Although LDO regulators do not convert power very efficiently, they are inexpensive, small, and generate very little frequency interference. Furthermore, LDO regulators provide a local circuit with a clean voltage that is unaffected by current fluctuations from other areas of the power system. LDO regulators are widely used to supply power to local circuits when the power consumption of the local circuit is negligible with respect to the overall load of a power system.
An ideal LDO regulator should provide a precise DC output, while responding quickly to load changes and input transients. Since LDO regulators are widely used in mass-produced products such as computers and mobile phones, simple design and low production costs of LDO regulators are also desirable.
A typical regulator consists of a feedback-control loop coupled to a pass element. The feedback-control loop modulates the gate voltage of the pass element to control its impedance. Depending on the gate voltage, the pass element supplies different levels of current to an output section of the power supply. The gate voltage is modulated such that the regulator outputs a steady DC voltage, regardless of load conditions and input transients.
The advantage of the source-follow regulator is good stability. The N-type pass transistor 10 provides attenuation to the feedback loop. The error amplifier 15 mainly controls the loop gain, which easily achieves adequate phase margin and gain margin. Another advantage of the source follow regulator is high PSRR (power supply rejection ratio). The N-type pass transistor 10 receives the unregulated DC input voltage VIN from the drain terminal D, which develops high impedance to resist the noise from the input voltage VIN to the output voltage VO. However, the problem of source follow regulator is high dropout voltage. The gate-to-source voltage Vgs1 has to be higher than a threshold voltage VT of the N-type pass transistor 10 in order to turn on the N-type pass transistor 10. Unfortunately, the difference in voltage between the unregulated DC input voltage VIN and the threshold voltage VT limits the highest output voltage VO. The drain-to-source voltage VDS1 is the voltage drop between the drain terminal D and the source terminal S of the N-type pass transistor 10 when the N-type pass transistor 10 is off-sate.

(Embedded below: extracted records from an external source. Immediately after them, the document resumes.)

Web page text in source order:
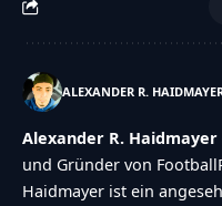
ALEXANDER R.
Alexander R. Haidmayer
und Gründer von
Haidmayer ist ein
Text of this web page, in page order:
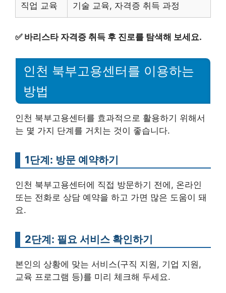
직업 교육 기술 교육, 자격증 취득 과정
✅ 바리스타 자격증 취득 후 진로를 탐색해 보세요.
인천 북부고용센터를 이용하는
방법
인천 북부고용센터를 효과적으로 활용하기 위해서
는 몇 가지 단계를 거치는 것이 좋습니다.
1단계: 방문 예약하기
인천 북부고용센터에 직접 방문하기 전에, 온라인
또는 전화로 상담 예약을 하고 가면 많은 도움이 돼
요.
2단계: 필요 서비스 확인하기
본인의 상황에 맞는 서비스(구직 지원, 기업 지원,
교육 프로그램 등)를 미리 체크해 두세요.
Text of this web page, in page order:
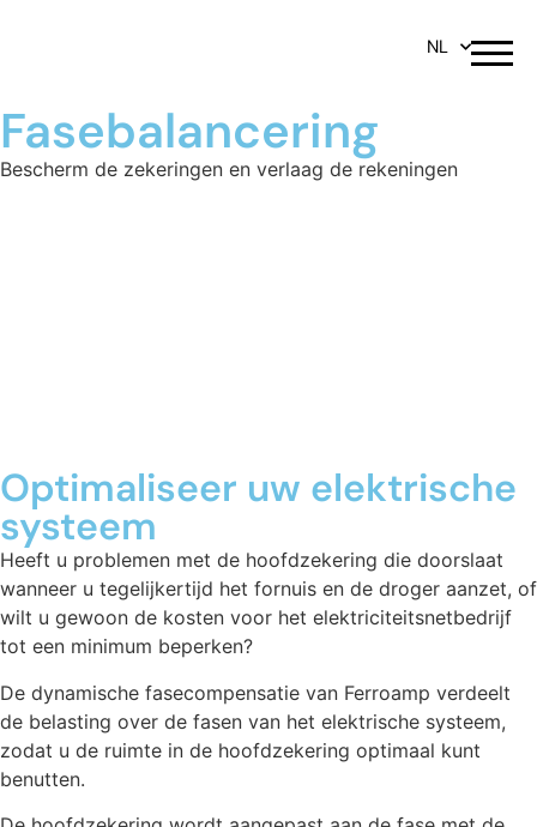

The unregulated DC input voltage VIN is transmitted to the source terminal S of the P-type pass transistor 20. The P-type pass transistor 20 outputs the regulated DC output voltage VO from the drain terminal D. The DC output voltage VO is transmitted from the positive input of the error amplifier 211 through the resistors 221 and 222. The reference voltage VREF is transmitted to the negative input of the error amplifier 211. The advantage of the LDO circuits is low dropout voltage. The P-type pass transistor 20 is turned on as long as the source-to-gate voltage Vgs2 is higher than its threshold voltage. The output of the error amplifier 211 is pulled to ground, which achieves very low input-to-output voltage of LDO regulator. The drain-to-source voltage VDS2 is the voltage drop between the drain terminal D and the source terminal S of the P-type pass transistor 20 when the P-type pass transistor 20 is off-sate.

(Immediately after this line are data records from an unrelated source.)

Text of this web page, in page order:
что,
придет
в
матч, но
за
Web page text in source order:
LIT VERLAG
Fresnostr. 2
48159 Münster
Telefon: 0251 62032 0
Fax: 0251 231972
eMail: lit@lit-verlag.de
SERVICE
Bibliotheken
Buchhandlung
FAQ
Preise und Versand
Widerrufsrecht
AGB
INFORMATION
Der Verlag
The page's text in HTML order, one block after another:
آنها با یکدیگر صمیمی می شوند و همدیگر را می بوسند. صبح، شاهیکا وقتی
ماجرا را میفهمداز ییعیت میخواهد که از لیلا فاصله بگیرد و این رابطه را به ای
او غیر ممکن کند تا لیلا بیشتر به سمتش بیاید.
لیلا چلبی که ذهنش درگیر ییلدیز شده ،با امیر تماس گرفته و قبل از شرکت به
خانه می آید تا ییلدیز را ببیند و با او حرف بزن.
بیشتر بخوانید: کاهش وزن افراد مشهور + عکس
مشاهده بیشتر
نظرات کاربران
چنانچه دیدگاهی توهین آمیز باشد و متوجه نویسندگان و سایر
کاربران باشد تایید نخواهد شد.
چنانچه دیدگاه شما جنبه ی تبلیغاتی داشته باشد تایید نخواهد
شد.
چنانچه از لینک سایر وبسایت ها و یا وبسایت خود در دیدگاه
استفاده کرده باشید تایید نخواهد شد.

The problem of LDO regulator is that they are prone to instability at high input voltage VIN. The P-type pass transistor 20 contributes a significant gain into the feedback loop. Furthermore, due to the Miller effect, a parasitic capacitor 23 causes a high capacitance at the output of the error amplifier 211, which introduces a pole into the feedback loop to influence the transfer function of LDO regulator. The error amplifier 211 is thus required to have low output impedance to shift the pole to higher frequency for the loop stability. However, it is difficult to achieve low output impedance for the error amplifier 211, especially at high input voltage VIN.

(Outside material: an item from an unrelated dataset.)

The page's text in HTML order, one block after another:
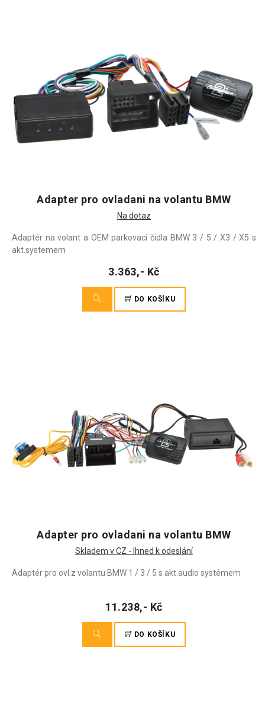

Another problem of the LDO regulator is poor PSRR. The input voltage VIN is transmitted to the source terminal S of the P-type pass transistor 20, which is low impedance. The noise of the input voltage VIN disrupts the source-to-gate voltage Vgs2 of the P-type pass transistor 20 easily. Therefore, a need exists for an improved low dropout regulator that is with high PSRR and operates in wider range of input voltage.
An objective of the invention is to provide a low dropout (LDO) regulator that operates in wide input range and with high PSRR particularly at high input voltage.
In accordance with the invention, a low dropout regulator is provided. The low dropout regulator includes an N-type pass transistor, a P-type pass transistor, a control circuit, a voltage divider, an input terminal and an output terminal. The N-type pass transistor supplies power to the output terminal and the drain terminal of the N-type pass transistor is coupled to the input terminal. The source terminal of the N-type pass transistor is coupled to the output terminal. The P-type pass transistor is connected with N-type pass transistor in parallel. The source terminal of the P-type pass transistor is coupled to the input terminal, and the drain terminal of the P-type pass transistor is coupled to the output terminal.
A reference signal is transmitted to the control circuit. The control circuit is coupled to the output terminal to control the N-type pass transistor and the P-type pass transistor to generate a first output voltage and a second output voltage in accordance with the reference signal. The first output voltage is designed higher than the second output voltage. The first output voltage is generated when the input voltage is higher than a threshold voltage. The second output voltage is generated when the input voltage is lower than the threshold voltage.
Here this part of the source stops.